My Dad is a blokey bloke, but he didn't care enough about that type of stuff to say that or push the issue. He was generally pretty indifferent about it. He generally is a man of few words. Especially about things that bother him.
It most definitely something that was actively pushed by my Mum. I can recount numerous occasions where there were particular issues that she led and pushed about it. Whether my Dad put her up to it, I don't know, it's possible but he never said a thing nor did anything. The actions and words all came from my mother.
She wasn't too bothered about me being a tom boy, but she certainly didn't make me feel like it was OK either, saying on many occasions me and my brother were 'born the wrong way around'.
My brother now says he knew from about age 7 he had an innate sense he was a girl.
Which given that's what my Mum literally said on numerous occasions, to the point its one of my most vivid childhood memories, I have a bit of a hard time believing its 'innate'.
shrugs
I do think highly gendered backgrounds would fit my experience. But I'm not sure it fits with me that it came from my father.

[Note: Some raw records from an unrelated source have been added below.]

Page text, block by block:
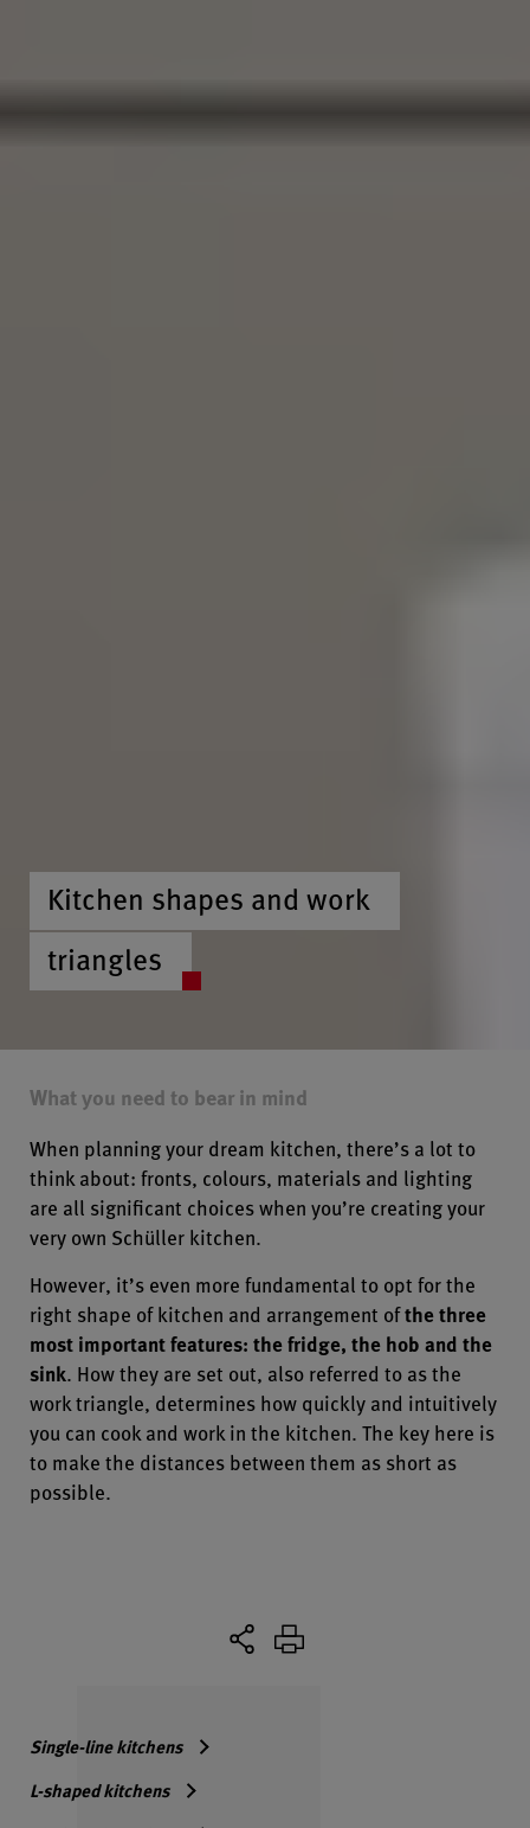
Kitchen shapes and work
triangles
What you need to bear in mind
When planning your dream kitchen, there’s a lot to
think about: fronts, colours, materials and lighting
are all significant choices when you’re creating your
very own Schüller kitchen.
However, it’s even more fundamental to opt for the
right shape of kitchen and arrangement ofthe three
most important features: the fridge, the hob and the
sink. How they are set out, also referred to as the
work triangle, determines how quickly and intuitively
you can cook and work in the kitchen. The key here is
to make the distances between them as short as
possible.
Single-line kitchens
L-shaped kitchens

It always has felt about getting my mothers approval not my father's. I'd always been closer to my Dad than my brother ever was. I was pretty close to my Mum but I found her suffocating and overbearing at times and that was one of the reasons I went travelling. I went to Australia will the intention of never coming back. It was very much a case of trying to run away from everything and everyone and wanting to almost 'reinvent myself'. You can't run away from yourself though.
I can't help but feel there's this sense of wanting to escape yourself or you past that is woven into all this, combined with rampant sexism, low self esteem and a lack of a sense of belonging. And wanting the approval or attention of a particular parent.